Universal property of $N\rtimes K$

Given groups $N$ and $K$, if $K$ acts on $N$ by \begin{equation} K\xrightarrow{\theta}\operatorname{Aut_{Grp}}(N), \end{equation} then we can define a group $N\rtimes_{\theta}K$ whose elements are like in $N\times K$ but the multiplication is defined by \begin{equation} (n,k)(n',k')=(n\theta_{k}(n'),kk') \end{equation} where $\theta_k\in \operatorname{Aut_{Grp}}(N)$ is the image of $k$ under $\theta$.

This semidirect product is very useful in studying structures of finite groups, especially it solves the extension problem \begin{equation} 1\longrightarrow N\longrightarrow N\rtimes_{\theta} K\longrightarrow K\longrightarrow 1. \end{equation} But I am wondering whether this can be defined using universal properties? In the abelian case $N\rtimes K$ is just $N\times K$ so we have the universal property of products, but what about the nonabelian case?

Thanks!

For the sake of the MSE search engine, I'm summarizing the discussion in the associated MO post.

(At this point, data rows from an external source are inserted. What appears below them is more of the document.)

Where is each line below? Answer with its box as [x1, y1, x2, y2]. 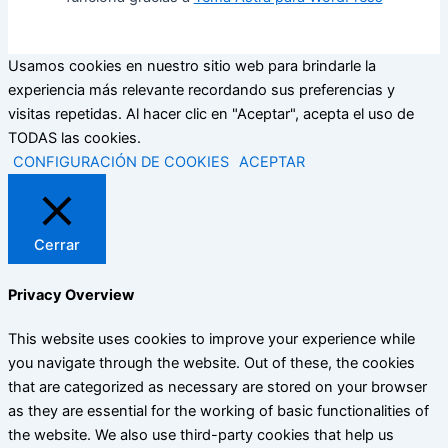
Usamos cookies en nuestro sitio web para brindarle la [8, 57, 376, 75]
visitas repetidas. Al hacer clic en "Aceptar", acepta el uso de [8, 105, 414, 123]
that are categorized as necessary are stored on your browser [8, 377, 427, 396]
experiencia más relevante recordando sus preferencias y [8, 81, 395, 99]
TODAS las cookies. [8, 129, 141, 147]
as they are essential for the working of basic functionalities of [8, 401, 429, 420]
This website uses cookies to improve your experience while [8, 329, 415, 348]
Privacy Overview [8, 286, 134, 305]
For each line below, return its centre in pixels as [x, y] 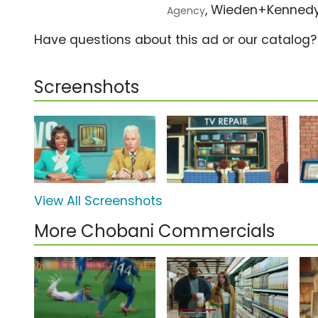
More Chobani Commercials [154, 231]
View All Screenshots [98, 201]
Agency [186, 10]

First, note that each group can be considered to be a (relatively simple) category. If we assume that our semidirect factors $N$ and $K$ are encoded this way, then one can encode $\theta$ as a functor $K\to\textbf{Cat}$ sending $\star\mapsto N$. Post-encoding, one obtains a nice description of $N\rtimes K$ as a Grothendieck construction/Kan extension $\int^K{N}$. If you want fancy names, then this describes $N\rtimes K$ as a lax 2-colimit.

Unfortunately, you probably don't just want fancy names: you probably want a description of semidirect products that is element-free. The encoding process to make a lax 2-colimit construction elevates each element of $N$ and $K$ to a category morphism, which defeats the point. So can we give an element-free description?

Yes! Consider the morphism category $\textbf{Mor}(\textbf{Grp})$ which consists of group homomorphisms $A\to B$. An element $F\in\textbf{Mor}(\textbf{Grp})$ defines a map $A\to\text{Aut}(B)$; elements of $A$ act on $B$ by conjugating by the image under $F$. There is a forgetful functor dropping the specific map $A\to B$ in favor of the action $A\to\text{Aut}(B)$; the mapping taking $K\to\text{Aut}(N)$ to the inclusion $K\to N\rtimes K$ is the left-adjoint of that forgetful functor.

Both of these options are discussed on the $n$-CatLab.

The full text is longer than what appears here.